To find the seed, we need something to verify our seed. Luckily, they provided the flag file as a jpg file. We can always use the magic header as the predicate.
We know that the first 3 bytes of any jpg is FF D8 FF
and the first 6 bytes of encoded flag file is 00 0A C3 81 28 00
. So we need to find a seed that will give us that particular encoding.
I wrote a script that will modify the binary at specific location to change the value of num
in mov eax, <num>
, saving the binary and running the binary on given test file containing the jpg magic number. Then it will check if the encoded data matches.
from pwn import *
import os
op = b'\xb8' # mov eax,
start = 1609462861
end = 1631942935
for i in range(end, start, -1):
print (i)
val = p32(i)
f = open("encoder.mod", "rb").read()
f = bytearray(f)
f[0x18a6:0x18a6+5] = op+val
open("encoder.target", "wb").write(f)
os.chmod("encoder.target", 755)
# run the program on test
os.system("./encoder.target test2")
# verify it hit target
f = open("test2.enc", "rb").read()
if f[0] == 0 and f[1] == 0xa and f[2] == 0xc3 and f[3] == 0x81 and f[4] == 0x28 and f[5] == 0:
break
Running the script will give us an encoder.target
which matches the encoder that is used to encode the flag file.
Now we have everything we need to decode this flag.
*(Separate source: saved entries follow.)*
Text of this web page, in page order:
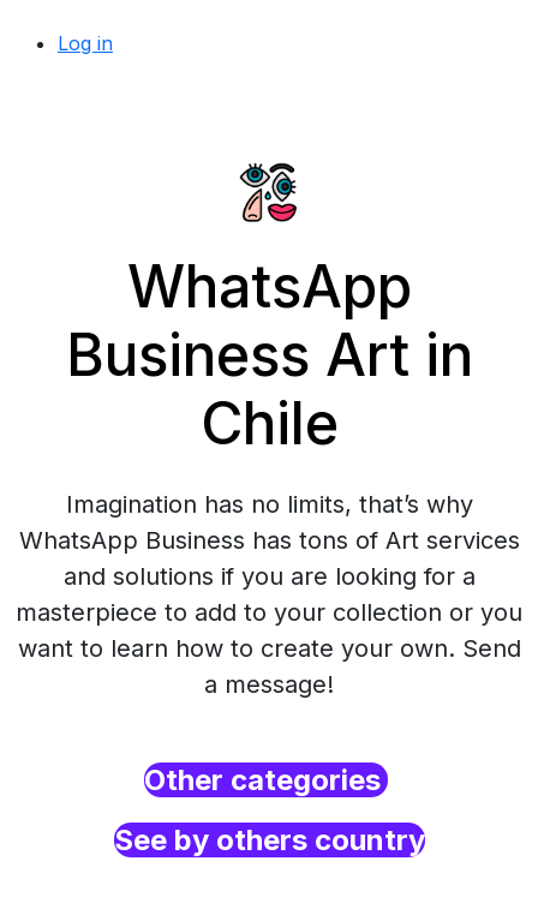
Log in
WhatsApp
Business Art in
Chile
Imagination has no limits, that’s why
WhatsApp Business has tons of Art services
and solutions if you are looking for a
masterpiece to add to your collection or you
want to learn how to create your own. Send
a message!
Other categories
See by others country
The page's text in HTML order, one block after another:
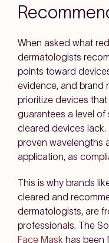
When asked what
dermatologists
points toward
evidence, and brand
prioritize devices
guarantees a level
cleared devices
proven wavelengths
application, as
This is why brands
cleared and
dermatologists, are
professionals. The
Face Mask has been
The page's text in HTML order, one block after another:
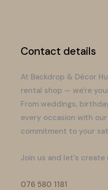
Contact details
At Backdrop & Décor
rental shop — we're
From weddings,
every occasion with
commitment to your
Join us and let's create
076 580 1181
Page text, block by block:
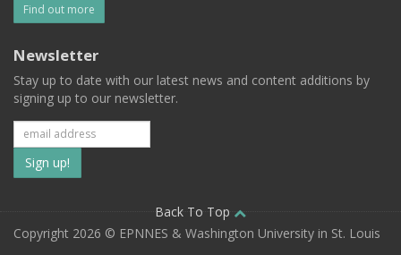
Find out more
Newsletter
Stay up to date with our latest news and content additions by
signing up to our newsletter.
Subscribe
to
our
Back To Top
Copyright 2026 © EPNNES & Washington University in St. Louis
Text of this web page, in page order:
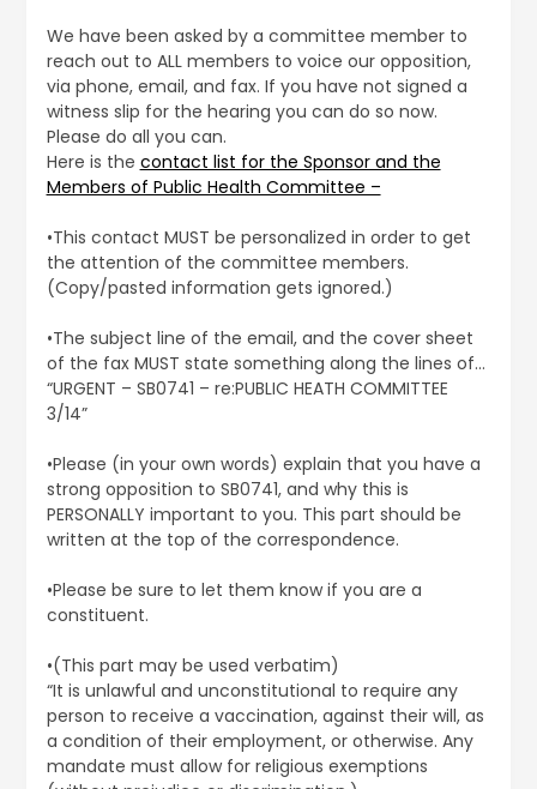
We have been asked by a committee member to
reach out to ALL members to voice our opposition,
via phone, email, and fax. If you have not signed a
witness slip for the hearing you can do so now.
Please do all you can.
Here is the contact list for the Sponsor and the
Members of Public Health Committee –
•This contact MUST be personalized in order to get
the attention of the committee members.
(Copy/pasted information gets ignored.)
•The subject line of the email, and the cover sheet
of the fax MUST state something along the lines of…
“URGENT – SB0741 – re:PUBLIC HEATH COMMITTEE
3/14”
•Please (in your own words) explain that you have a
strong opposition to SB0741, and why this is
PERSONALLY important to you. This part should be
written at the top of the correspondence.
•Please be sure to let them know if you are a
constituent.
•(This part may be used verbatim)
“It is unlawful and unconstitutional to require any
person to receive a vaccination, against their will, as
a condition of their employment, or otherwise. Any
mandate must allow for religious exemptions
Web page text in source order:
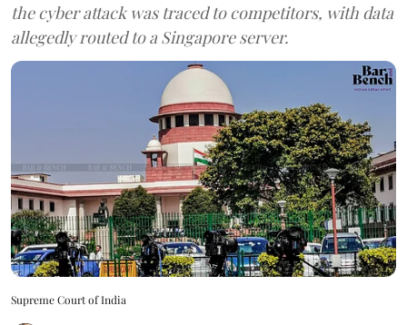
the cyber attack was traced to competitors, with data
allegedly routed to a Singapore server.
Supreme Court of India
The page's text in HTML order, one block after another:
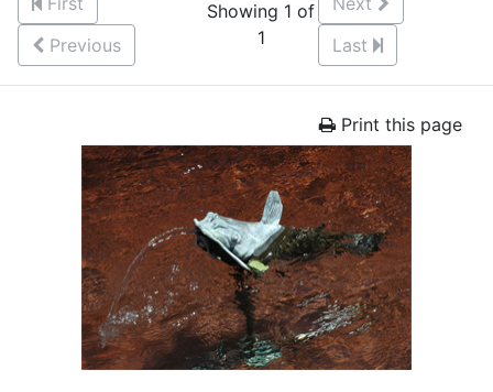
Previous
Showing 1 of
1
Last
Print this page
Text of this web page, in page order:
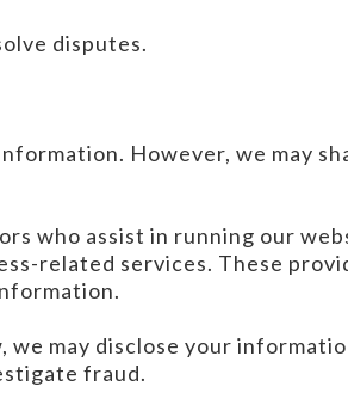
disputes.
However, we may
who assist in running our
related services. These
we may disclose your
fraud.
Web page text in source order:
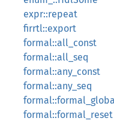
expr::repeat
firrtl::export
formal::all_const
formal::all_seq
formal::any_const
formal::any_seq
formal::formal_reset
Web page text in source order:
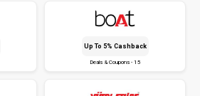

Since the bytes are 1 to 1 match to the encoding table which seems to be a 16 WORD array, we can recreate the table by using the following python script
import os
import sys
def create_pads():
for i in range(0,256):
towrite = i.to_bytes(1, byteorder="big") * 0x20
open(str(i)+".pad", "wb").write(towrite)
def create_encs():
for i in range(0,256):
os.system("../encoder.target " + str(i)+".pad")
def dec(infile, outfile):
# recreate encoding table in b
b = [[0 for i in range(0xffff)] for _ in range(16)]
for i in range(256):
f = open("./"+str(i)+".pad.enc", "rb").read()
for j in range(0,32,2):
t = int.from_bytes(f[j:j+2], "big")
b[int(j/2)][t] = i
# decoding given file
flag = open(infile, "rb").read()
output = bytearray(int(len(flag)/2))
for i in range(0, len(flag), 2):
t = int.from_bytes(flag[i:i+2], "big")
cur = b[int(i/2) % 16][t]
output[int(i/2)] = cur
open(outfile, "wb").write(output)
if __name__ == "__main__":
create_pads()
create_encs()
dec(sys.argv[1], sys.argv[2])
We create 32 bytes of each possible byte
Use encoder to encode all 256 pads
Recreate the encoding table and use it to decode a given file.
Open the resulting flag.jpg and submit the flag
I took a more experimental and dynamic approach to this challenge since I didn’t want to bother with the tedious RE aspect. I have a feeling this approach may not be intended as it seems too easy to be worth 270 points. But all in all, it is quite a fun challenge that is more traditional than the other RE challenge in ACSC.